A PRESSURE SOLUTION FLOW LAW FOR THE SEISMOGENIC ZONE: APPLICATION TO CASCADIA

The Shimanto belt of Japan and the Kodiak Accretionary complex in Alaska expose rocks that were deformed during underthrusting along the subduction interface at conditions characteristic of the seismogenic zone. In these cases, interseismic strain is accommodated by simple shear in mudstones through slip on an anastomosing network of striated surfaces, which forms a scaly fabric. The dominant deformation mechanism in these systems is dissolution-precipitation creep, with diffusive mass transfer from slip surfaces to cracks. To investigate the impact of this ductile deformation on the evolution of slip deficit in subduction zones, we leverage a linear viscous constitutive relationship derived from natural mudstones (Kenis et al., 205) to derive a diffusive mass transfer (pressure solution) flow law that includes solubility as a function of pressure/temperature, grain size, and activation energy. This flow law is general and can be applied to any tectonic environment, but it is particularly well suited for making predictions about the interseismic behavior of subduction zones—an environment where the sedimentary inputs, plate kinematics, slip deficit, and the coupling ratio can be observed or constrained.
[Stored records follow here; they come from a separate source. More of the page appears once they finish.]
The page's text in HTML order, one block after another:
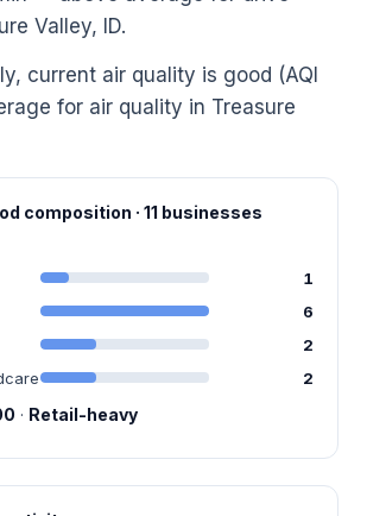
Valley, ID.
current air quality is good (AQI
for air quality in Treasure
composition · 11 businesses
1
6
2
2
· Retail-heavy
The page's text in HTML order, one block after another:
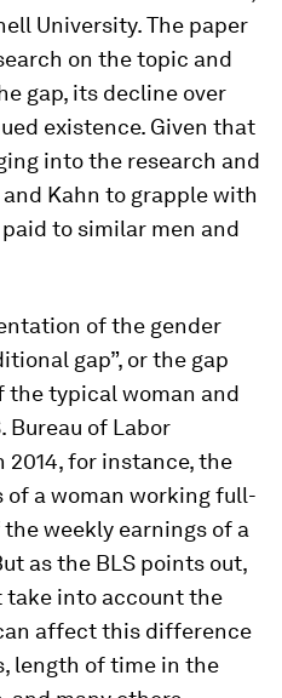
University. The paper
on the topic and
gap, its decline over
existence. Given that
into the research and
Kahn to grapple with
to similar men and
of the gender
gap”, or the gap
the typical woman and
Bureau of Labor
2014, for instance, the
of a woman working full-
weekly earnings of a
as the BLS points out,
take into account the
affect this difference
length of time in the
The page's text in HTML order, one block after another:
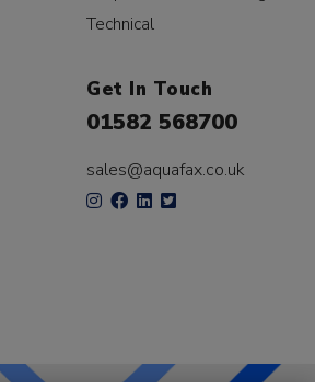
Technical
Get In Touch
01582 568700
sales@aquafax.co.uk
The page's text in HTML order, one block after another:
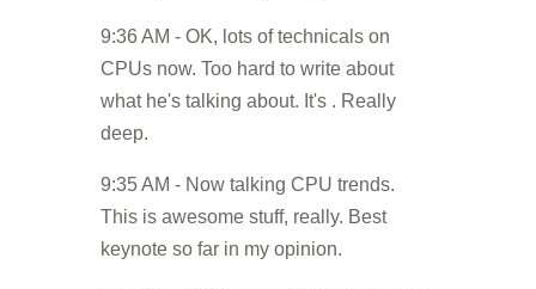
9:36 AM - OK, lots of technicals on
CPUs now. Too hard to write about
what he's talking about. It's . Really
deep.
9:35 AM - Now talking CPU trends.
This is awesome stuff, really. Best
keynote so far in my opinion.
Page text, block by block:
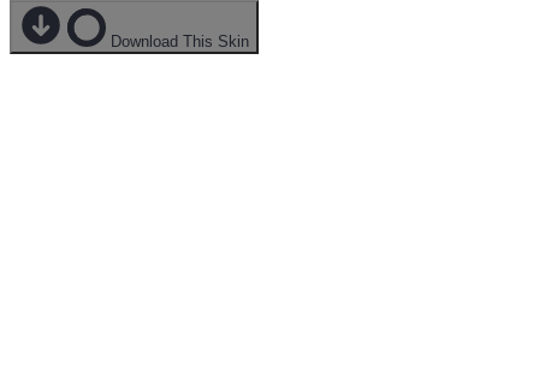
Download This Skin
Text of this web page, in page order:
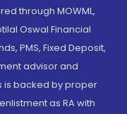
through MOWML,
Oswal Financial
PMS, Fixed Deposit,
advisor and
is backed by proper
as RA with
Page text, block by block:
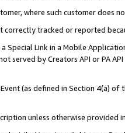
where such customer does
correctly tracked or reported
Special Link in a Mobile
served by Creators API or PA
(as defined in Section 4(a)
unless otherwise provided
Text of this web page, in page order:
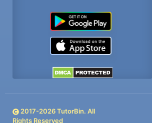
2017-2026TutorBin. All
Rights Reserved
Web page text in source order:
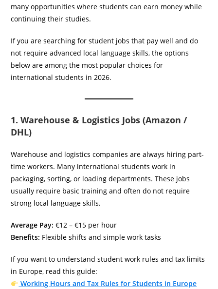
many opportunities where students can earn money while
continuing their studies.
If you are searching for student jobs that pay well and do
not require advanced local language skills, the options
below are among the most popular choices for
international students in 2026.
1. Warehouse & Logistics Jobs (Amazon /
DHL)
Warehouse and logistics companies are always hiring part-
time workers. Many international students work in
packaging, sorting, or loading departments. These jobs
usually require basic training and often do not require
strong local language skills.
Average Pay: €12 – €15 per hour
Benefits: Flexible shifts and simple work tasks
If you want to understand student work rules and tax limits
in Europe, read this guide:
Working Hours and Tax Rules for Students in Europe
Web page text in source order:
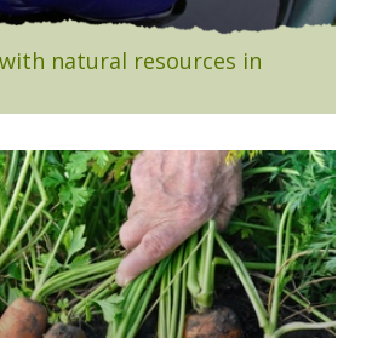
natural resources in
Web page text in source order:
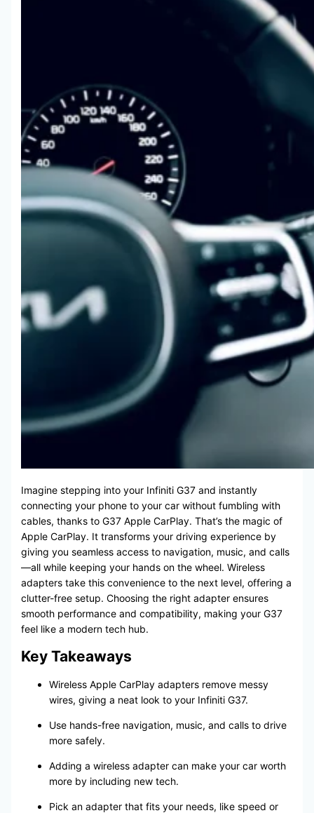
Imagine stepping into your Infiniti G37 and instantly
connecting your phone to your car without fumbling with
cables, thanks to G37 Apple CarPlay. That’s the magic of
Apple CarPlay. It transforms your driving experience by
giving you seamless access to navigation, music, and calls
—all while keeping your hands on the wheel. Wireless
adapters take this convenience to the next level, offering a
clutter-free setup. Choosing the right adapter ensures
smooth performance and compatibility, making your G37
feel like a modern tech hub.
Key Takeaways
Wireless Apple CarPlay adapters remove messy
wires, giving a neat look to your Infiniti G37.
Use hands-free navigation, music, and calls to drive
more safely.
Adding a wireless adapter can make your car worth
more by including new tech.
Pick an adapter that fits your needs, like speed or
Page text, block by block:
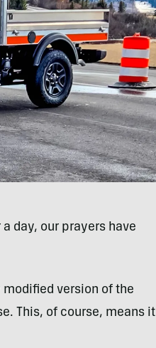
day, our prayers have
version of the
This, of course, means it
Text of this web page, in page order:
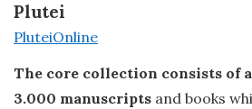
Plutei
PluteiOnline
The core collection consists of
3.000 manuscripts and books
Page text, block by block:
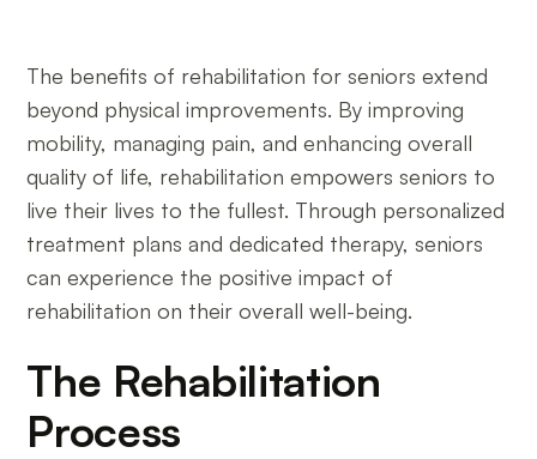
The benefits of rehabilitation for seniors extend
beyond physical improvements. By improving
mobility, managing pain, and enhancing overall
quality of life, rehabilitation empowers seniors to
live their lives to the fullest. Through personalized
treatment plans and dedicated therapy, seniors
can experience the positive impact of
rehabilitation on their overall well-being.
The Rehabilitation
Process
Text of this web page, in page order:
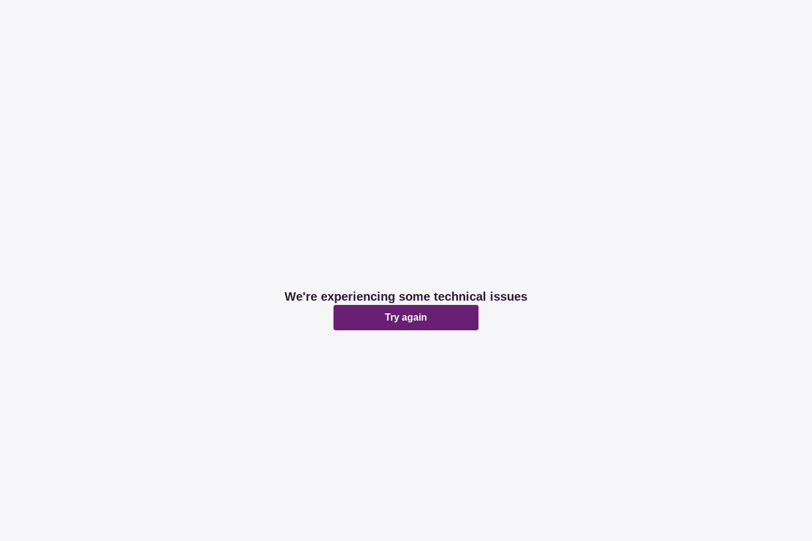
We're experiencing some technical issues
Try again
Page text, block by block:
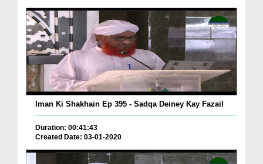
Iman Ki Shakhain Ep 395 - Sadqa Deiney Kay Fazail
Duration: 00:41:43
Created Date: 03-01-2020
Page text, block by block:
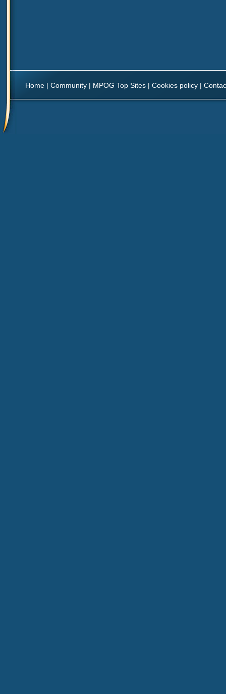
Home | Community | MPOG Top Sites | Cookies policy |
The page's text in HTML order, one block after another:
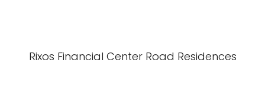
Rixos Financial Center Road Residences
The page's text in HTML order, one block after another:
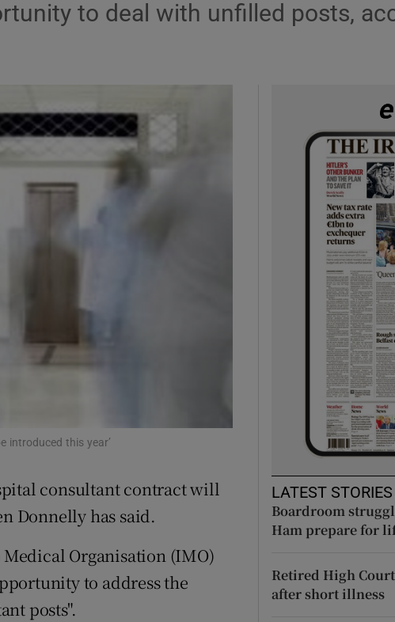
Show Sponsored sub sections
to deal with unfilled posts,
introduced this year’
consultant contract will
Donnelly has said.
Organisation (IMO)
to address the
posts".
LATEST STORIES
Boardroom
Ham prepare for
Retired High
after short illness
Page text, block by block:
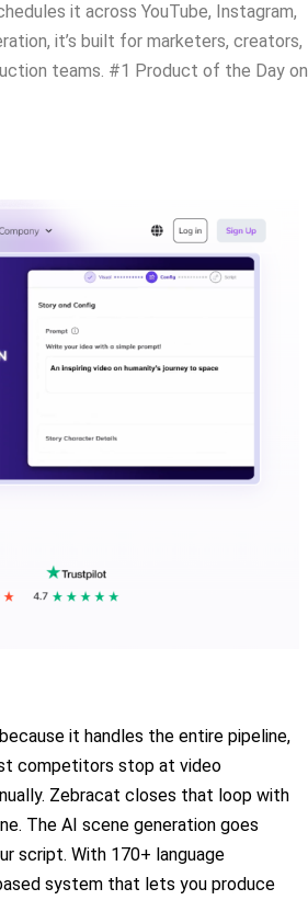
it across YouTube, Instagram,
it’s built for marketers, creators,
teams. #1 Product of the Day on
because it handles the entire pipeline,
competitors stop at video
Zebracat closes that loop with
The AI scene generation goes
script. With 170+ language
system that lets you produce
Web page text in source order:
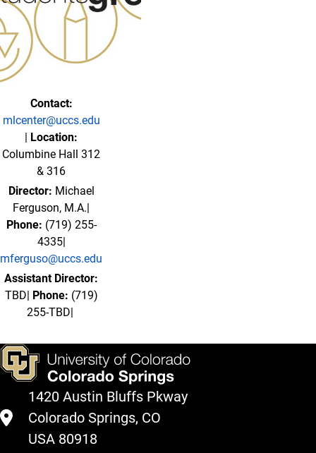
Contact:
mlcenter@uccs.edu
| Location:
Columbine Hall 312
& 316
Director: Michael
Ferguson, M.A.|
Phone: (719) 255-
4335|
mferguso@uccs.edu
Assistant Director:
TBD| Phone: (719)
255-TBD|
1420 Austin Bluffs Pkway
Colorado Springs, CO
USA 80918
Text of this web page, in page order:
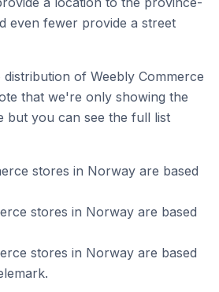
even fewer provide a street
of Weebly Commerce
that we're only showing the
but you can see the full list
stores in Norway are based
stores in Norway are based
stores in Norway are based
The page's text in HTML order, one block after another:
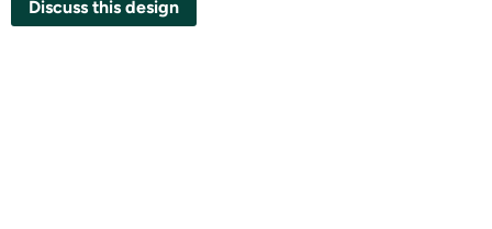
Discuss this design
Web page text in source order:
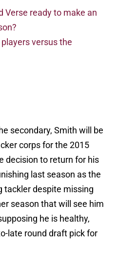
Verse ready to make an
versus the
secondary, Smith will be
corps for the 2015
decision to return for his
last season as the
tackler despite missing
season that will see him
he is healthy,
late round draft pick for
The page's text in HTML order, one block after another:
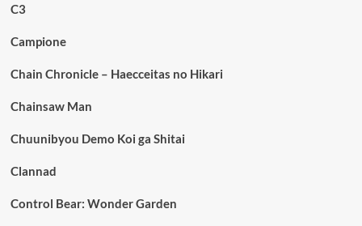
C3
Campione
Chain Chronicle – Haecceitas no Hikari
Chainsaw Man
Chuunibyou Demo Koi ga Shitai
Clannad
Control Bear: Wonder Garden
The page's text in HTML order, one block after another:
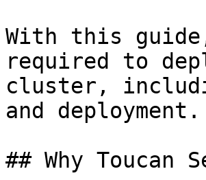
With this
required to
cluster,
and deployment.
## Why Toucan
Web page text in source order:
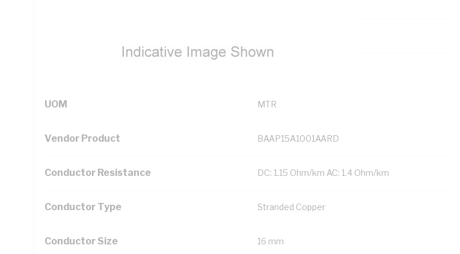
UOM MTR
Vendor Product BAAP15A1001AARD
Conductor Resistance DC: 1.15 Ohm/km AC: 1.4 Ohm/km
Conductor Type Stranded Copper
Conductor Size 16 mm
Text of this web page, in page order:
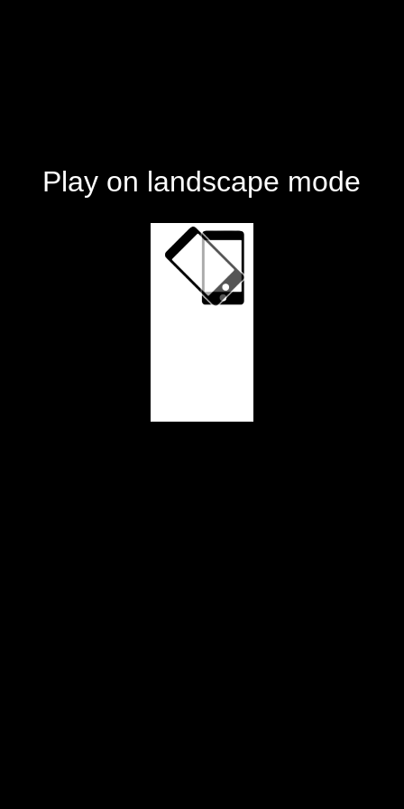
Play on landscape mode
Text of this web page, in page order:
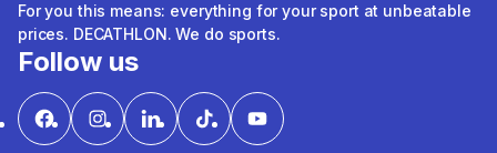
For you this means: everything for your sport at unbeatable
prices. DECATHLON. We do sports.
Follow us
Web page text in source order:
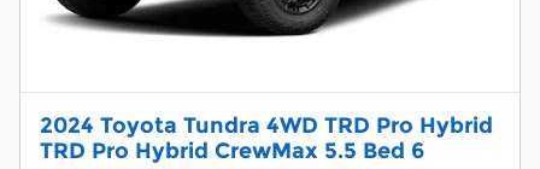
2024 Toyota Tundra 4WD TRD Pro Hybrid
TRD Pro Hybrid CrewMax 5.5 Bed 6
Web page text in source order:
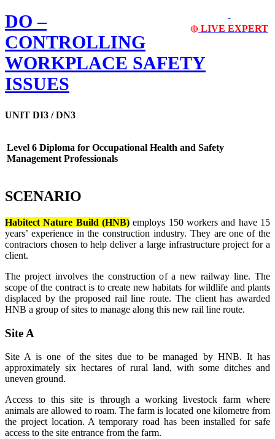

We apply the flow law to the Cascadia subduction zone, where the thermal structure, geometry, relative plate velocity, and GPS velocity field is known. We find that the flow law can explain the observed tapering of the slip deficit accumulation rate in the forearc of the margin, with intriguing potential explanations for details of the tapering such as increasing grain size near the downdip end of the seismogenic zone or decreasing width of the plate boundary shear zone. The process of diffusive mass transfer from scaly fabrics to cracks likely plays more than a passive role (i.e., reducing the slip deficit with increasing temperature) by promoting interseismic strengthening and permeability reduction.